The main issues before China are:

Excessive debt

Every sector of China’s economy is suffering from excessive debt. Many large companies in China were dependent heavily on government subsidies. State-run Chinese banks provided credit to companies at artificially lower interest rates fuelling excessive debts across all sectors of economy. Many large scale developmental projects, which are funded by subsidized loans, are suffering from low profitability and weak capital productivity. The credit was given through a system called “shadow banking”, where credit products are sold directly to individuals. Public sector debthas grown to huge proportions especially at the local and regional level. The excessive debts are not allowing the banks to lend more to consumers and thus effecting the domestic consumption. The debt problem was further aggravated by the property bubble in 2014.

Demographic issues

China’s one-child policy worked well for it in the past to grow rapidly. Between 1980 and 2010, the effect of a favourable population age structure accounted for between 15% and 25% of per capita GDP growth. But now the demographic dividend was over. China’s population is expected to stabilise by 2030. It means there will be low workforce addition in the future.  The population above 60 is also expected to double form present 180 million by 2030.The immediate economic consequence is that savings rate will decline as old-age burden increases.

Currency devaluation

China’s current economic turbulence started with the decision of authorities to devalue renminbi in August 8, 2015. China insisted that its currency devaluation was only aimed at aligning the currency’s value with the market demand. But it was alleged that China trying to take a larger share of export markets on the back of an undervalued exchange rate. The challenge before China in 2016 is to maintain reasonable yuan exchange rate stability under strong devaluation pressure. But given the China’s vast trade and financial linkages with the world economy, it is most challenging to manage the gradual yuan depreciation.

Environmental woes

For more than one decade China had grown at the cost of its environment. Now China has been facing the worst environmental crisis, which is threatening to undermine its economic growth.

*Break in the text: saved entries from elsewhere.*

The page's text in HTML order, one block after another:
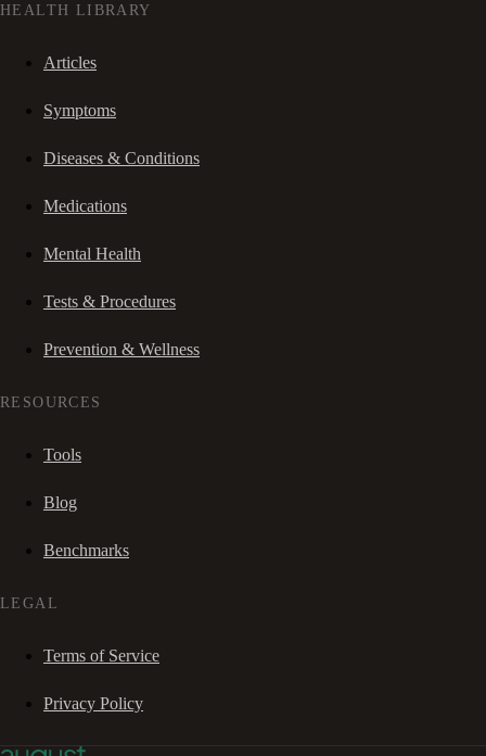
HEALTH LIBRARY
Articles
Symptoms
Diseases & Conditions
Medications
Mental Health
Tests & Procedures
Prevention & Wellness
RESOURCES
Tools
Blog
Benchmarks
LEGAL
Terms of Service
Privacy Policy
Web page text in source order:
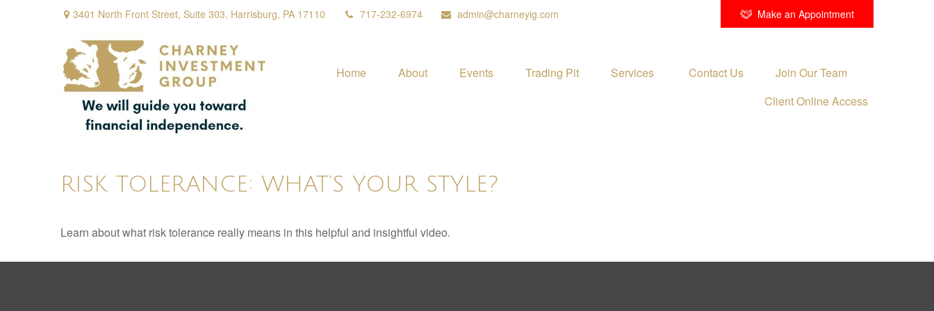
3401 North Front Street, Suite 303, Harrisburg, PA 17110 717-232-6974 admin@charneyig.com Make an Appointment
Home About Events Trading Pit Services Contact Us
Join Our Team
Client Online Access
RISK TOLERANCE: WHAT’S YOUR STYLE?
Learn about what risk tolerance really means in this helpful and insightful video.
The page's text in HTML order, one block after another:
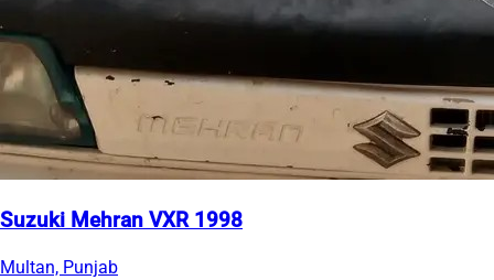
Suzuki Mehran VXR 1998
Multan, Punjab
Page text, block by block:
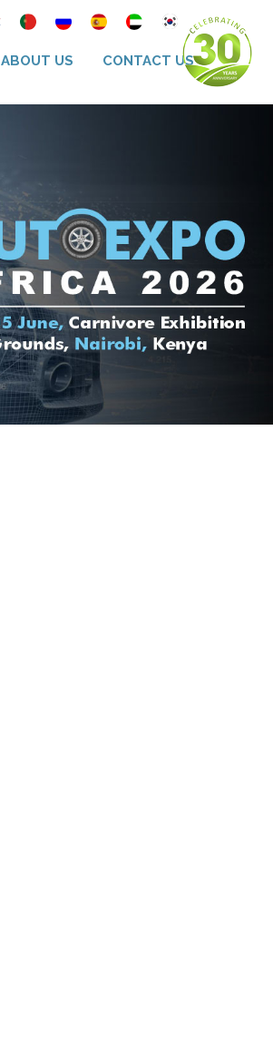
ABOUT US CONTACT US
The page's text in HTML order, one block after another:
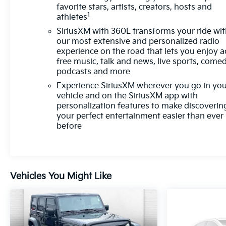
prepares, the vehicle and/or occupants, for an
impending forward collision. The vehicle is
equipped with a camera that displays an image of
the area behind the vehicle on an interior
display.Technology and Telematics Mobile devices
can wirelessly connect to the internet through the
vehicle's private mobile network. EMISSIONS,
CALIFORNIA STATE REQUIREMENTS,
PROPULSION, DUAL MOTOR ALL-WHEEL DRIVE
(AWD), ENGINE, NONE, DUAL LEVEL CHARGE
CORD, DUAL-MODE, PORTABLE, 120-VOLT (1.4
KW) AND 240-VOLT (7.7 KW) CAPABILITY,
SEATS, FRONT BUCKET, BLACK WITH BLUE
ACCENTS, EVOTEX SEAT TRIM, COMFORT
PACKAGE, ACTIVE SAFETY PACKAGE 2,
CONVENIENCE PACKAGE, ELECTRIC DRIVE UNIT,
SECONDARY, 1 MOTOR, 78R, PROPULSION,
favorite stars, artists, creators, hosts and
athletes1
SiriusXM with 360L transforms your ride
our most extensive and personalized radio
experience on the road that lets you enjoy
free music, talk and news, live sports,
podcasts and more
Experience SiriusXM wherever you go in
vehicle and on the SiriusXM app with
personalization features to make
your perfect entertainment easier than ever
before
Vehicles You Might Like
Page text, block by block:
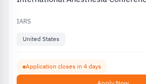
IARS
United States
Application closes in 4 days
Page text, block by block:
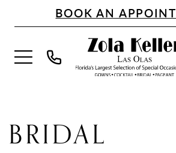
main
content
Navigation
Accessibility
for
visually
autoplay
for
dynamic
BOOK AN
FortBRIDAL
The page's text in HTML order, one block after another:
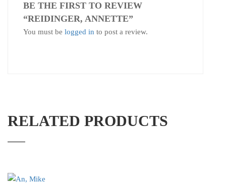
BE THE FIRST TO REVIEW
“REIDINGER, ANNETTE”
You must be logged in to post a review.
RELATED PRODUCTS
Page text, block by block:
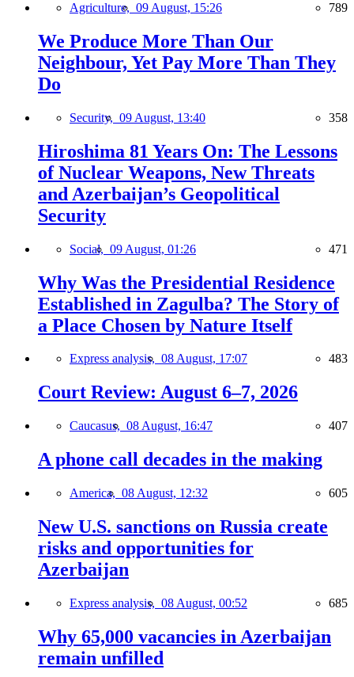
Agriculture, 09 August, 15:26 789
We Produce More Than Our
Neighbour, Yet Pay More Than They
Do
Security, 09 August, 13:40 358
Hiroshima 81 Years On: The Lessons
of Nuclear Weapons, New Threats
and Azerbaijan’s Geopolitical
Security
Social, 09 August, 01:26 471
Why Was the Presidential Residence
Established in Zagulba? The Story of
a Place Chosen by Nature Itself
Express analysis, 08 August, 17:07 483
Court Review: August 6–7, 2026
Caucasus, 08 August, 16:47 407
A phone call decades in the making
America, 08 August, 12:32 605
New U.S. sanctions on Russia create
risks and opportunities for
Azerbaijan
Express analysis, 08 August, 00:52 685
Why 65,000 vacancies in Azerbaijan
remain unfilled
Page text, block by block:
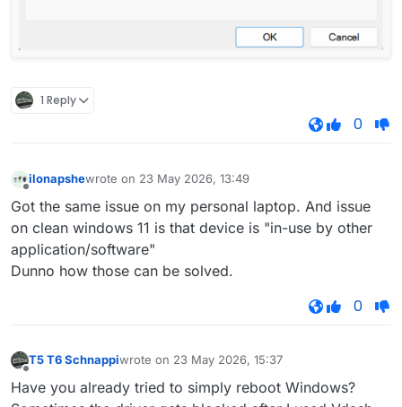
1 Reply
0
ilonapshewrote on 23 May 2026, 13:49
last edited by
Got the same issue on my personal laptop. And issue
on clean windows 11 is that device is "in-use by other
application/software"
Dunno how those can be solved.
0
Offline
T5 T6 Schnappiwrote on 23 May 2026, 15:37
last edited by
Have you already tried to simply reboot Windows?
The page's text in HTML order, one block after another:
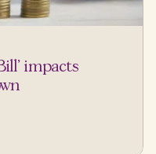
impacts
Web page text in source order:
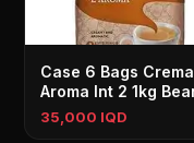
Case 6 Bags
Aroma Int 2 1kg
35,000 IQD
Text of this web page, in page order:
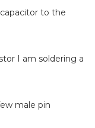
to the
I am soldering a
male pin

In the coming years also, China may experience financial instability and low growth. If China wants to become a market economy, then it must learn to accept the market volatility that comes with any open market economy.

Effect of China’s slowdown on world economy and India

For decades, China’s economy had little interaction with the outside world and any changes in China’s economy had only a marginal impact on world economy. But today, its influence is everywhere. Given its sheer size and role on the global stage, any instability in China will create risk for the world economy. The impact will be more on countries that have grater trade ties with China. The biggest concern is for Asian countries, Australia, Brazil, Canada, Chile and Peru as they depend on demand from China for vital commodities for industry. In case of manufacturing, Singapore, South Korea, Malaysia, Hong Kong and Taiwan are most exposed.

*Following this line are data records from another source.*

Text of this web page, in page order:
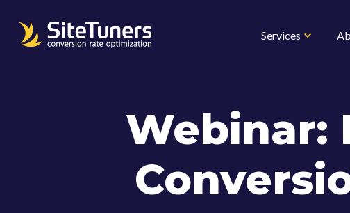
Services
Webinar:
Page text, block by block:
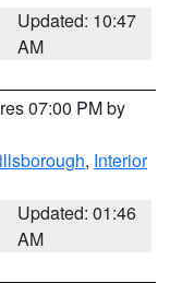
Updated: 10:47
AM
07:00 PM by
, Interior
Updated: 01:46
AM
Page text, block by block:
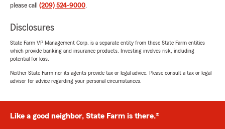
please call (209) 524-9000.
Disclosures
State Farm VP Management Corp. is a separate entity from those State Farm entities
which provide banking and insurance products. Investing involves risk, including
potential for loss.
Neither State Farm nor its agents provide tax or legal advice. Please consult a tax or legal
advisor for advice regarding your personal circumstances.
Like a good neighbor, State Farm is there.®
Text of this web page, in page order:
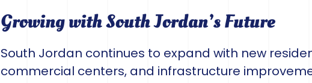
Growing with South Jordan’s Future
South Jordan continues to expand with new
commercial centers, and infrastructure
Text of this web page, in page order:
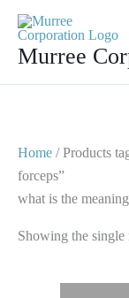
contentMurree
Home / Products
forceps”
what is the
Showing the single
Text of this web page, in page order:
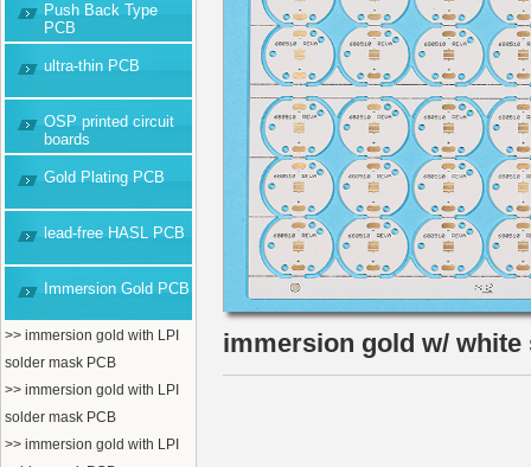
Push Back Type
PCB
ultra-thin PCB
OSP printed circuit
boards
Gold Plating PCB
lead-free HASL PCB
Immersion Gold PCB
>> immersion gold with LPI
solder mask PCB
>> immersion gold with LPI
solder mask PCB
>> immersion gold with LPI
immersion gold w/ white
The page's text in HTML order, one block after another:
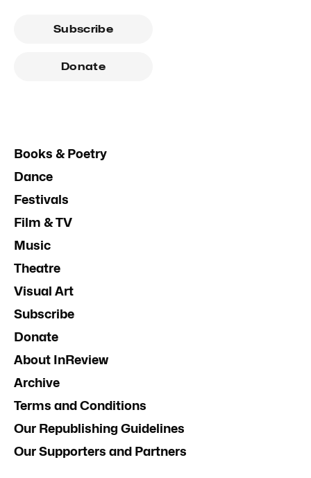
Subscribe
Donate
Books & Poetry
Dance
Festivals
Film & TV
Music
Theatre
Visual Art
Subscribe
Donate
About InReview
Archive
Terms and Conditions
Our Republishing Guidelines
Our Supporters and Partners
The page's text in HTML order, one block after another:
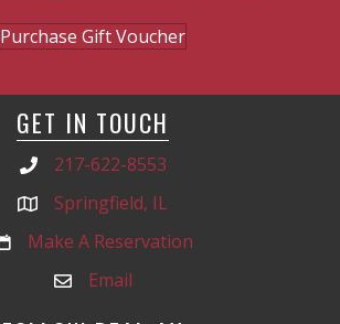
Purchase Gift Voucher
GET IN TOUCH
217-622-8553
Springfield, IL
Make A Reservation
Email
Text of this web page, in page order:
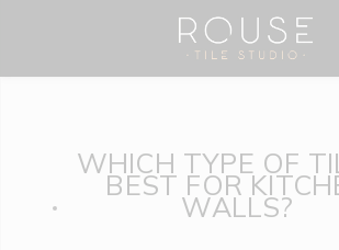
WHICH TYPE OF
BEST FOR
WALLS?
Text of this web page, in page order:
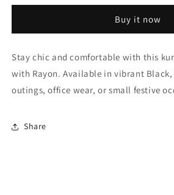
Foil
KurtiWith
Pant
Set
NCKR10610132
Foil
KurtiWith
Pant
Set
NCKR10610132
Buy it now
Stay chic and comfortable with this
with Rayon. Available in vibrant Black,
outings, office wear, or small festive
Share
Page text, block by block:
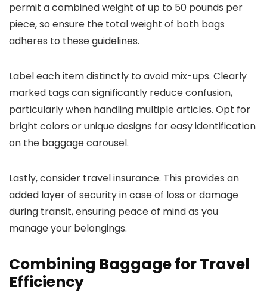
permit a combined weight of up to 50 pounds per
piece, so ensure the total weight of both bags
adheres to these guidelines.
Label each item distinctly to avoid mix-ups. Clearly
marked tags can significantly reduce confusion,
particularly when handling multiple articles. Opt for
bright colors or unique designs for easy identification
on the baggage carousel.
Lastly, consider travel insurance. This provides an
added layer of security in case of loss or damage
during transit, ensuring peace of mind as you
manage your belongings.
Combining Baggage for Travel
Efficiency
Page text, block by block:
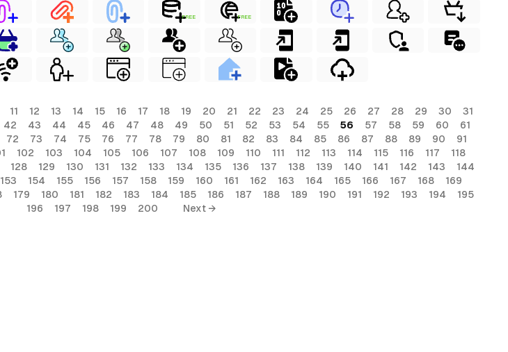
FREE FREE
11 12 13 14 15 16 17 18 19 20 21 22 23 24 25 26 27 28 29 30
31
42 43 44 45 46 47 48 49 50 51 52 53 54 55 56 57 58 59 60
61
72 73 74 75 76 77 78 79 80 81 82 83 84 85 86 87 88 89 90
91
102 103 104 105 106 107 108 109 110 111 112 113 114 115 116 117
118
128 129 130 131 132 133 134 135 136 137 138 139 140 141 142 143
144
153 154 155 156 157 158 159 160 161 162 163 164 165 166 167 168
169
179 180 181 182 183 184 185 186 187 188 189 190 191 192 193 194
195
196
197 198 199 200 Next →
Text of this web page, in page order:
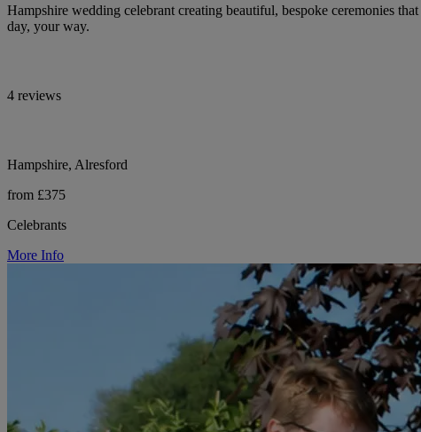
Hampshire wedding celebrant creating beautiful, bespoke ceremonies
day, your way.
4 reviews
Hampshire, Alresford
from £375
Celebrants
More Info
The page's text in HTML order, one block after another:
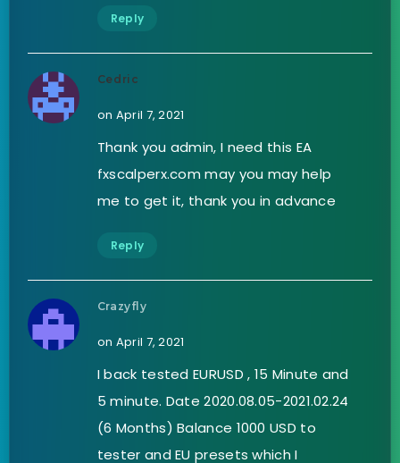
Reply
Cedric
on April 7, 2021
Thank you admin, I need this EA
fxscalperx.com may you may help
me to get it, thank you in advance
Reply
Crazyfly
on April 7, 2021
I back tested EURUSD , 15 Minute and
5 minute. Date 2020.08.05-2021.02.24
(6 Months) Balance 1000 USD to
tester and EU presets which I

Currently, lower international commodity prices, especially of oil, are helping Indian economy as India is a net importer. But India faces threat from its large and increasing trade deficit with China. China accounts for approximately one-tenth of India’s merchandise trade, and most of it comes from imports of goods by India. Given the size of imports, any sudden depreciation of yuan would impact the Indian trade negatively. Indian exports to China are less diverse and low size. Low demand from China will reduce Indian exports but the reduction is to such an extent that India may not be able to take advantage of the yuan devaluation to earn more dollars. India will also affected by China’s slowdown through third parties. When developing countries suffer from low exports due to less demand from China, their income will go down and they may reduce their imports from India as well. Thus, India must recognise the global economic scenario from China’s slowdown and take steps to increase domestic growth. At the same time, India should also explore the opportunities from Chinese slowdown.